Hal ini didasarkan pada kondisi dari suatu daerah seperti, kondisi geografis,
kekayaan alam, tingkat kesuburan, jumlah penduduk, kualitas penduduk, jumlah
kaum intelektualnya pun setiap daerah berbeda-beda. Kondisi inilah yang dapat
menimbulkan banyak permasalahan dalam tercapainya pelaksanaan otonomi daerah
maupun otonomi khusus di suatu daerah di Indonesia.
2.
Rumusan
Masalah
1.
Bagaimana pengaturan mengenai Otonomi Khusus di Indonesia?
2.
Apa kriteria dalam pemberian Otonomi Khusus di Indonesia?
BAB II
PEMBAHASAN
1. Pengaturan Mengenai Otonomi Khusus
di Indonesia
A. Otonomi
Daerah
Secara historis, asal-usul kata pemerintah daerah
berasal dari bahasa yunani dan latin kuno seperti koinotes (komunitas) dan
demos (rakyat atau distrik), commune (dari bahasa perancis) yaitu suatu
komunitas swakelola dari sekelompok penduduk suatu wilayah. Ide dasar tentang commune
adalah suatu pengelompokan alamiah dari penduduk yang tinggal pada suatu
wilayah tertentu dengan kehidupan kolektif yang dekat dan memiliki minat dan
perhatian yang bermacam-macam.[2]
Menurut Koesoemahatmadja,
dan Miftah Thoha[3]
otonomi pada dasarnya adalah sebuah konsep politik dari berbagai pengertian
mengenai istilah ini, pada intinya apa yang dapat disimpulkan bahwa otonomi itu
selalu dikaitkan atau disepadankan dengan pengertian kebebasan dan kemandirian.

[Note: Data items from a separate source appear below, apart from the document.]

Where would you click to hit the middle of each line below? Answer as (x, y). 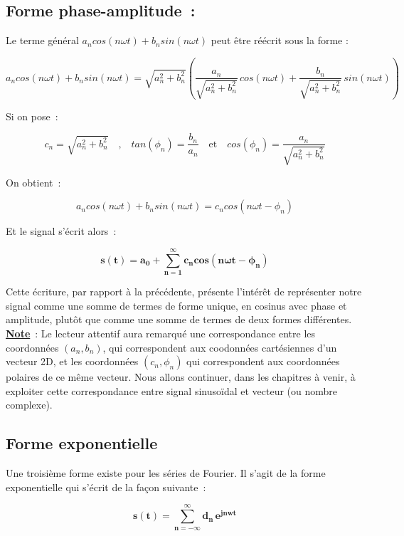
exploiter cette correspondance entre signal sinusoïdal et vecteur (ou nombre (172, 390)
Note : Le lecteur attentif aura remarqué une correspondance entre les (161, 333)
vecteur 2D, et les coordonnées (72, 361)
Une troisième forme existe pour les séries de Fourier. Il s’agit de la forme (166, 473)
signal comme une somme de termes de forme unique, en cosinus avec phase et (176, 305)
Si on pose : (32, 116)
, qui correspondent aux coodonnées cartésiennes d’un (220, 347)
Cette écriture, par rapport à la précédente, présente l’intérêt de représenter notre (184, 291)
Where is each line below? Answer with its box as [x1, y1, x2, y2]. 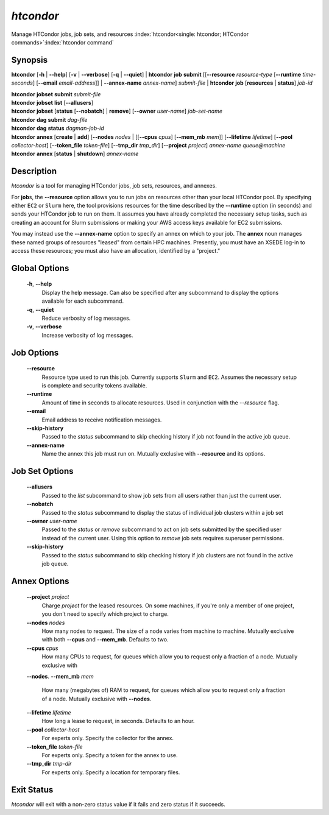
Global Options [11, 263, 69, 273]
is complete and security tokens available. [41, 381, 147, 389]
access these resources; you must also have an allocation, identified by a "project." [11, 247, 221, 254]
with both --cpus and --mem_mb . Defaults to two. [41, 636, 169, 643]
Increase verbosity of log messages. [41, 331, 133, 339]
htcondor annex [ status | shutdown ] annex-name [11, 150, 139, 158]
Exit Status [11, 785, 54, 795]
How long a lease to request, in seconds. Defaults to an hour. [41, 718, 195, 725]
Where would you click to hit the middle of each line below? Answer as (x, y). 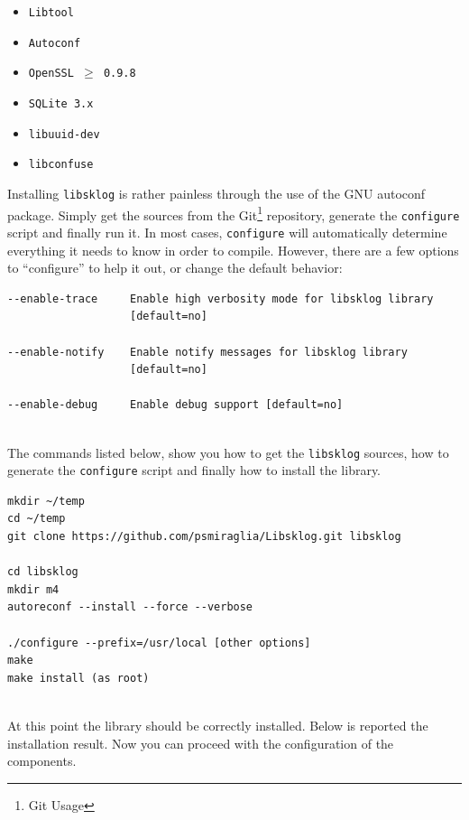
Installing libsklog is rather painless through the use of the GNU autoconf (216, 193)
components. (42, 761)
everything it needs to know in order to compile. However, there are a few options (233, 250)
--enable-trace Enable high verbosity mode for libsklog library (221, 298)
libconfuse (61, 165)
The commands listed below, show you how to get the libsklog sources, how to (228, 452)
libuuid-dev (64, 134)
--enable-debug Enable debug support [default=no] (175, 405)
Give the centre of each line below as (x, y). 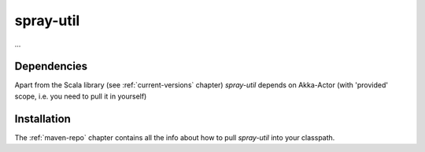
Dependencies (51, 67)
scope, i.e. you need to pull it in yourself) (81, 96)
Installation (42, 119)
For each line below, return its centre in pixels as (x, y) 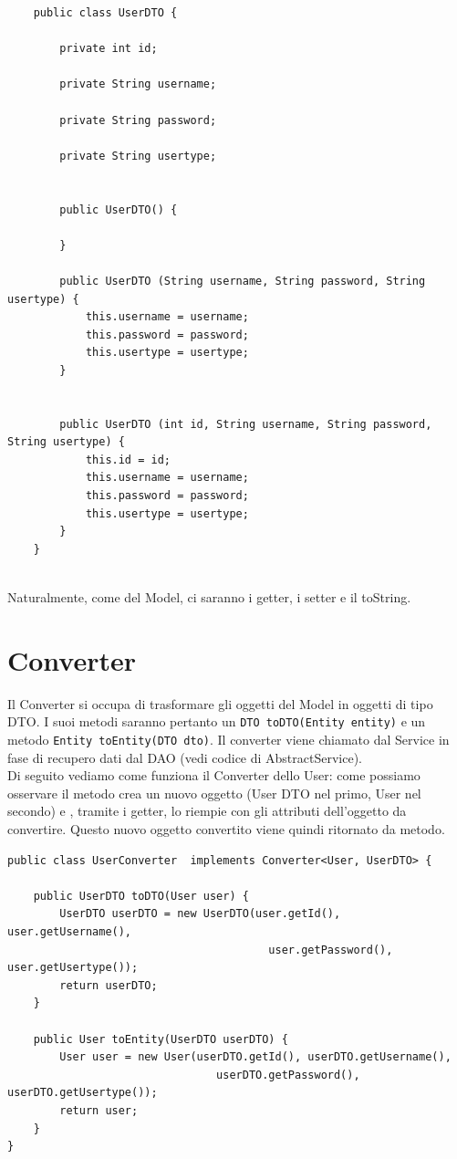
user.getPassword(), (331, 950)
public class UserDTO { (105, 13)
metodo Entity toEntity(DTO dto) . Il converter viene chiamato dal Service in (228, 739)
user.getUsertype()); (73, 968)
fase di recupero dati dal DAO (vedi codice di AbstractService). (185, 757)
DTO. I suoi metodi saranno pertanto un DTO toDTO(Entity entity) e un (217, 721)
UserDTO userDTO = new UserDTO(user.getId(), (200, 914)
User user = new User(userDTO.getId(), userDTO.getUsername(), (255, 1057)
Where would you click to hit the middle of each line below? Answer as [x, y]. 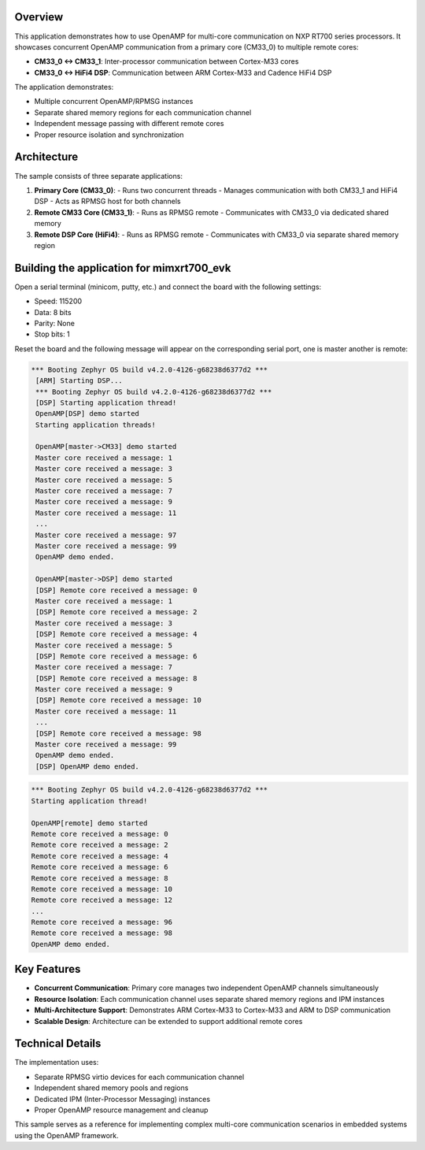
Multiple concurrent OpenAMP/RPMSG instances [114, 102]
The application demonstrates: [64, 87]
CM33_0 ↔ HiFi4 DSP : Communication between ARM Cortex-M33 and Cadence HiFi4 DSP [183, 72]
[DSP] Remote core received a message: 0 [116, 590]
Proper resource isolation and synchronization [109, 135]
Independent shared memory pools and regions [111, 1088]
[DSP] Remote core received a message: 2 [116, 612]
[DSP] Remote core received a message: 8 [116, 678]
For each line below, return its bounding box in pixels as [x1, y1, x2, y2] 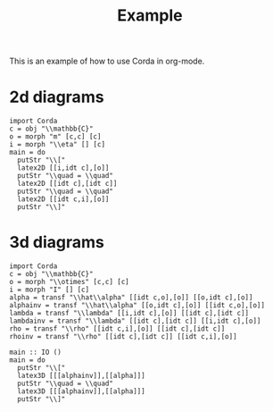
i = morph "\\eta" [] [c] [9, 140, 105, 149]
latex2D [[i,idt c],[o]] [17, 164, 110, 172]
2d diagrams [9, 87, 104, 107]
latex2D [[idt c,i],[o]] [17, 195, 110, 204]
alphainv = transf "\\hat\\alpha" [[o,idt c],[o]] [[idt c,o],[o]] [9, 301, 266, 310]
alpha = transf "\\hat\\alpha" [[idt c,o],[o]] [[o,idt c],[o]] [9, 293, 253, 302]
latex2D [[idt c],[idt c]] [17, 180, 118, 189]
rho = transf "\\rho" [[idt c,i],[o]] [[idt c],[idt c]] [9, 324, 226, 333]
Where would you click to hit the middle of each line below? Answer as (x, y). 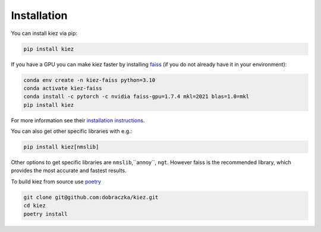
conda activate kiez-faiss (63, 88)
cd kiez (34, 206)
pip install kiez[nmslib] (61, 147)
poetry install (45, 214)
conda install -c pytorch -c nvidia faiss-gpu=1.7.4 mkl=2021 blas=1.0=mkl (136, 97)
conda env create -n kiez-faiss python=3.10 (89, 80)
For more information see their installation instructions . (78, 120)
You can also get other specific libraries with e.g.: (72, 131)
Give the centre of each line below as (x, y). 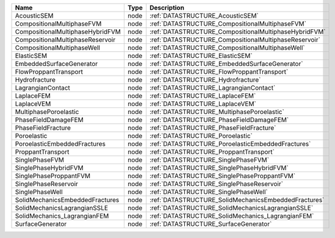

Sesuatu akan dianggap otonom jika sesuatu itu dapat menentukan dirinya sendiri,
membuat hukum sendiri dengan maksud mengatur diri sendiri, dan berjalan
berdasarkan kewenangan, kekuasaan, dan prakarsa sendiri. Muatan politis yang
terkandung dalam istilah ini, adalah bahwa dengan kebebasan dan kemandirian
tersebut, suatu daerah dianggap otonom kalau memiliki kewenangan (authority)
atau kekuasaan (power) dalam penyelenggaran pemerintahan terutama untuk
menentukan kepentingan daerah maupun masyarakatnya sendiri.
Dengan demikian dengan terselenggaranya otonomi
daerah adalah upaya untuk mewujudkan demokratisasi dimana aspek aspirasi rakyat
dalam hal ini kepentingan yang terdapat di tiap daerah dapat terakomodir dengan
baik. Otonomi daerah memungkinkan “kearifan
lokal”
masing-masing daerah dapat berjalan sebagaimana mestinya sesuai prakarsa dan
inisiatif masyarakat di daerah. Aspek pembatasan kekuasaan pun akan berjalan
dengan maksimal sehingga tidak terjadi kesewenang-wenangan oleh pemerintah
pusat.
Pembentukan pemerintahan daerah sesuai dengan amanat
Pasal 18 Undang-Undang Dasar Negara Republik Indonesia 1945, telah melahirkan
berbagai produk Peraturan Perundang-undangan lainnya yang mengatur tentang
Pemerintahan Daerah, antara lain Undang-Undang Nomor 1 Tahun 1945,
Undang-Undang Nomor 22 Tahun 1948, Undang-Undang Nomor 1 Tahun 1957, Penetapan
Presiden Nomor 6 Tahun 1959, Undang-Undang Nomor 18 Tahun 1965, Undang-Undang
Nomor 5 Tahun 1974, Undang-Undang Nomor 22 Tahun 1999 dan terakhir
Undang-Undang Nomor 32 Tahun 2004.
Secara
substansial Undang-Undang tersebut mengatur bentuk susunan penyelenggaraan
pemerintahan daerah. Secara normatif Undang-Undang tersebut telah mampu
mengikuti perkembangan perubahan kepemerintahan daerah sesuai zamannya. Secara
empiris Undang-Undang tersebut dalam penyelenggaraan pemerintahan daerah
memberikan implikasi terhadap kedudukan dan peranformal kekuasaan eksekutif
lebih dominan dari kekuasaan legislatif daerah.[4]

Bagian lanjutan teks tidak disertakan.